You might be surprised how often scientists, engineers, computer programmers, and statisticians argue over whether the English word data ought to be treated as a singular or a plural noun. Surely they should be spending their time making discoveries and inventing things? Ah, but what you are forgetting dear, naïve reader, is that scientists, programmers and their friends tend toward an acute interest in details. And of course we’re glad they do lean that way, so let’s forgive the navel-gazing. (I hope you’ll forgive my gazing at the navel of scientific discourse in this post.)

“The data were analysed using analysis of variance.”

“The data was analysed using analysis of variance.”

Which is right?

Distressingly passionate arguments have been made on both sides. Perhaps the most complete treatment is that made by Norman Gray, an astronomical scientist from the University of Glasgow. His post title tells you all you need to know: Data is a singular noun.

The arguments rehearsed by Dr Gray and others can be summarised thus:

  1. Data is a Latin word, and in Latin it is the neuter plural past participle of the verb dare, to give. If it was plural in Latin, it should be now in English.
  2. English shouldn’t be bound by the outmoded rules of Latin. We’re speaking English, after all, not Latin, and in English we’ve become used to data as a singular collective noun.

I have more truck with the line of argument in 2. We certainly shouldn’t blindly follow Latin grammar rules. Allow me to suggest some rules of thumb for good English grammar:

  1. Learn the rules before you break them.
  2. Don’t break commonly held grammatical rules for no reason at all.
  3. Remember C.S. Lewis’s words: ‘”Good English” is whatever educated people talk; so that what is good in one place or time would not be so in another.’ Which is to say, good grammar is better informed by common usage than arcane rules.

Oddly, Dr Gray and I agree on these points. After summarising how agendum has lost its singular and been replaced entirely by agenda, likewise stamina and media, he tells us,

When you read in the middle of a sentence ‘…the data are analysed by…’, you stumble: your subconscious grammatical consistency checks raise an alarm! – you have misparsed them (yes, like that).

Perhaps I’m weird but I don’t stumble. My subconscious raises not an iota of alarm. Perhaps this is why:

Google Scholar Searches for the exact phrases “the data are” and “the data is”  from the year 2000 return about 1,190,000 and 762,000 hits respectively (correct in April 2012). That’s 1.56 times as many uses of the plural.

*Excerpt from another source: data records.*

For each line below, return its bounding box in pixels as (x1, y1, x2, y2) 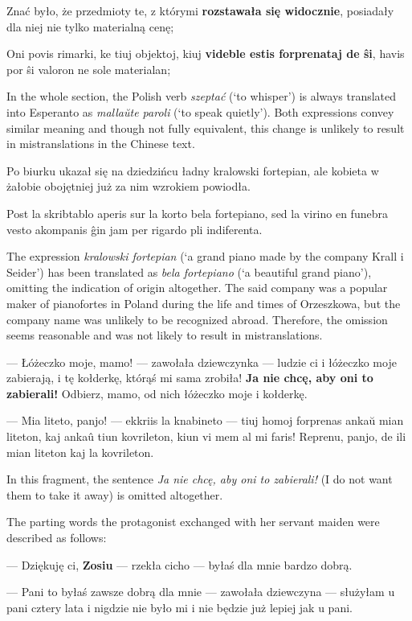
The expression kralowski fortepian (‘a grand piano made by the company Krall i (6, 248, 404, 265)
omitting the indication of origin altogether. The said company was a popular (6, 279, 388, 296)
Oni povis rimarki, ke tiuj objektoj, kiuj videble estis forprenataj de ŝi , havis (6, 45, 405, 62)
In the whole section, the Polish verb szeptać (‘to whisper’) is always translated (6, 88, 397, 105)
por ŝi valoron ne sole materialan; (6, 60, 171, 77)
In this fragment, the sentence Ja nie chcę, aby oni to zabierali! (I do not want (6, 471, 393, 487)
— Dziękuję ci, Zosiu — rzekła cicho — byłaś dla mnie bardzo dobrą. (6, 556, 353, 573)
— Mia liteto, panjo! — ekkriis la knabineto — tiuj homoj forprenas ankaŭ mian (6, 412, 404, 429)
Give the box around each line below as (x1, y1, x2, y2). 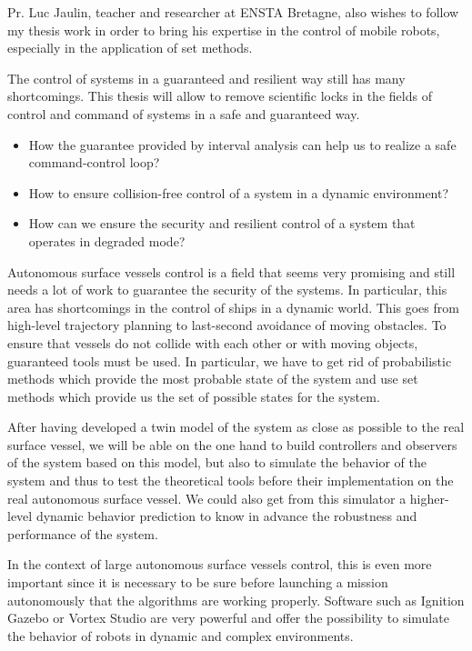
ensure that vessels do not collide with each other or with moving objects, (7, 333, 418, 352)
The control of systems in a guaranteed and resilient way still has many (7, 68, 406, 87)
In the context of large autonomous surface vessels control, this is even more (7, 555, 432, 574)
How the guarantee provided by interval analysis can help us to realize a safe (28, 135, 457, 154)
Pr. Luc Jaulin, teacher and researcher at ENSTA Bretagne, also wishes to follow (7, 3, 459, 21)
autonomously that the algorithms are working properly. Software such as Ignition (7, 590, 465, 609)
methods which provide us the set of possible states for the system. (7, 386, 380, 406)
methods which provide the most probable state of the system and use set (7, 369, 418, 388)
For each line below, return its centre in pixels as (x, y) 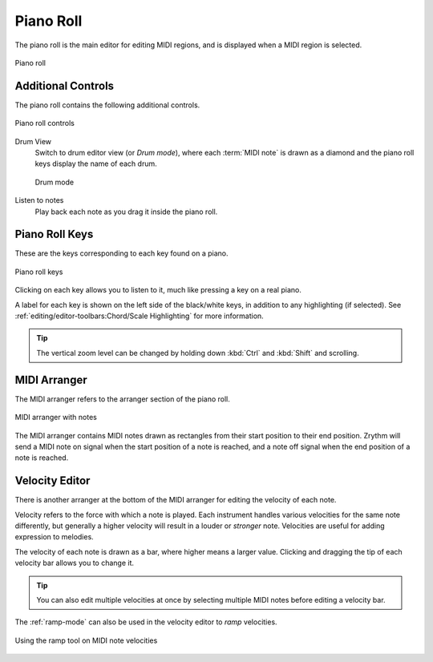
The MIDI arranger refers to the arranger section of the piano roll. (122, 399)
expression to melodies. (54, 537)
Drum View (33, 141)
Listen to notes (39, 200)
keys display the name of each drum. (96, 163)
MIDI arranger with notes (56, 418)
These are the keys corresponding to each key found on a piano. (121, 253)
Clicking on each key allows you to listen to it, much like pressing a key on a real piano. (158, 290)
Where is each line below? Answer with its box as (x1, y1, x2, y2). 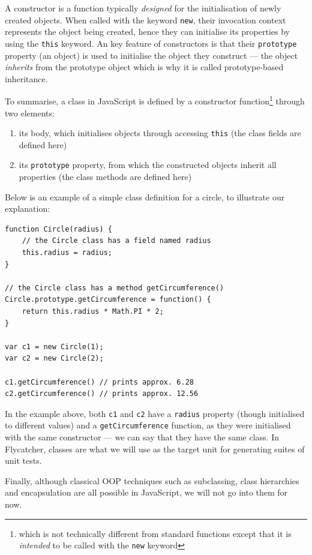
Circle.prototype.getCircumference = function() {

If we agree with C.S. Lewis that we should accept as ‘good’ whatever educated people routinely do, we should surely acknowledge that:

  1. Data should be treated as a plural noun in English.
  2. The plural usage only just wins, so we should probably not be distressed when colleagues and students use data singularly.

The emotional scientist

Humility is the defining characteristic of science. To admit that you don’t know, early and often, is contrary to most people’s psychological make-up. It means that science, the dispassionate discipline, requires us to battle through emotions (like pride) to get at the truth.